Lyon is a very big city and certainly expands much further than the above areas, but the chance the visitor has to get out of it is very small.
East of Presqu'île (after the Rhône) is a large flat area, upon which sits much of modern Lyon and contains most of the city's population. Situated in this area is the urban center of La Part-Dieu, which clusters the landmark structures Tour Part-Dieu, Tour Oxygène, and Tour Swiss Life, as well as the city's primary railway station, Gare de Lyon-Part-Dieu.
In the next pages (parts II/III/IV of Lyon), I discribe three long walks in the areas of:
-Vieux Lyon & Fourvière, and
On the 1st century BC, the Romans built on Fourvière hill a settlement called "Colonia Copia Felix Munatia", a name invoking prosperity and the blessing of the gods. The city became increasingly referred to as Lugdunum. Soon the city grew in size and importance. Two Roman emperors were born in Lugdunum: Claudius and Caracalla. Early Christians in Lyon were martyred for their beliefs under the reigns of various Roman emperors.
In later years Lyon became capital of the Kingdom of the Burgundians. In the 9th century Lyon was part of the Holy Roman Empire and later was made part of the Kingdom of Arles. Lyon did not come under French control until the 14th century.
In the late 15th century, Lyon became the economic counting house of France and remained the banking center of France for centuries. During the Renaissance, the city's development was driven by the silk trade, which strengthened its ties to Italy. Italian influence on Lyon's architecture is still visible among historic buildings. In the later 1400s and 1500s Lyon was also a key center of literary activity and book publishing. In 1572, Lyon was a scene of mass violence by Catholics against Protestant Huguenots in the St.

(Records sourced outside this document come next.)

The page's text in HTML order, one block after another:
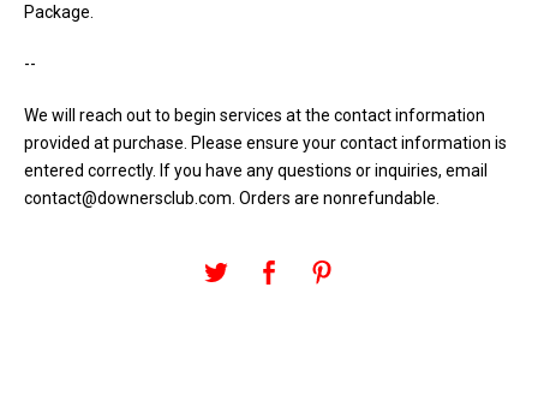
Package.
--
We will reach out to begin services at the contact information
provided at purchase. Please ensure your contact information is
entered correctly. If you have any questions or inquiries, email
contact@downersclub.com . Orders are nonrefundable.
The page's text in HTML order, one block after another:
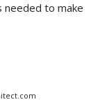
needed to make
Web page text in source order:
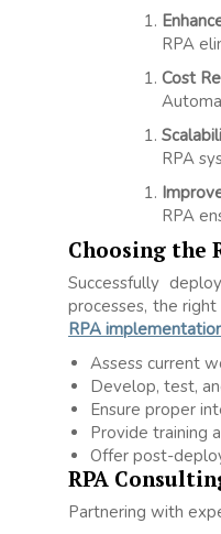
RPA
Cost
RPA
RPA
Choosing the
Successfully
processes, the
RPA
Assess current
Develop, test,
Ensure proper
Provide training
Offer post-
RPA
Partnering with

Bartholomew's Day Massacre.
Two centuries later, Lyon was again convulsed by violence when, during the French Revolution, the citizenry rose up against the National Convention and supported the Girondins. The city was besieged by Revolutionary armies for over two months before surrendering in October 1793. Many buildings were destroyed, especially around the Place Bellecour. A decade later, Napoleon ordered the reconstruction of all the buildings demolished during that period.
The city became an important industrial town during the 19th century. In 1831 and 1834, the canuts (silk workers) of Lyon staged two major uprisings for better working conditions and pay. They were among the first well-defined worker uprisings of the period known as the Industrial Revolution.
In 1862, the first of Lyon's extensive network of funicular railways began operation.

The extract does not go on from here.